Nice, getting closer to the ideal of reusable code!

Most of the below is discussion — doesn't need to be immediately addressed, but should be addressed before top level functions are enabled.

But also issues, since a missing dep could stop the notebook from running at all (goes against the "batteries included" ethos).

Yea, this is an issue for sure. As long as the user has marimo installed, marimo edit nb.py should always work, no matter if top-level imports are missing.

This can be mitigated with static analysis over just an import (markdown does this for instance), or marimo can re-serialize the notebook in the "safe" form, if it comes across issues in import.

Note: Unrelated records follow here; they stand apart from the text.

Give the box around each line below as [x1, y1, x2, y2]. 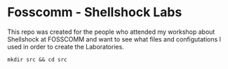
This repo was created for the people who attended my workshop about [7, 27, 215, 36]
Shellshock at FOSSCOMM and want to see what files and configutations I [7, 34, 222, 43]
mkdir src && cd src [7, 56, 68, 63]
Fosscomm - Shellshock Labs [7, 4, 182, 20]
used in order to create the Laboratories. [7, 42, 124, 51]
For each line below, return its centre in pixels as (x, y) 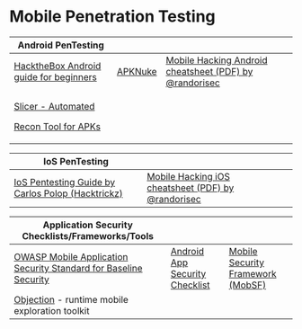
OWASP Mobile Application (71, 256)
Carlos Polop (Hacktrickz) (68, 193)
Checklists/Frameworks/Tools (88, 236)
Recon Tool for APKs (58, 126)
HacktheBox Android (58, 66)
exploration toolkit (52, 310)
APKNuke (137, 71)
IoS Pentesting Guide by (65, 182)

The former option sounds better. I wonder if we should define the file format to consist of three sections:

A user-defined section, containing arbitrary text (the "header"), except for perhaps a special delimiter token.
A generated section containing top-level imports, if they are missing from the user-defined section, followed by a special delimiter.
Today's generated section:

import marimo

__generated_with = ...
app = marimo.App()

@app.function
def foo():
  ...

@app.cell
def bar():
  ...

In this way, marimo's Python file reader would simply skip sections (1) and (2) (based on the presence of the delimiter token), and programmatically read section 3 as it does today. If the delimiter were missing (user edited the file, or wrote from scratch), marimo would try to read the file programmatically as it does today. Just one proposal, and maybe this is similar to what you've implemented, but I do think it's worth it to write a specification for this very concretely and to document it in the codebase.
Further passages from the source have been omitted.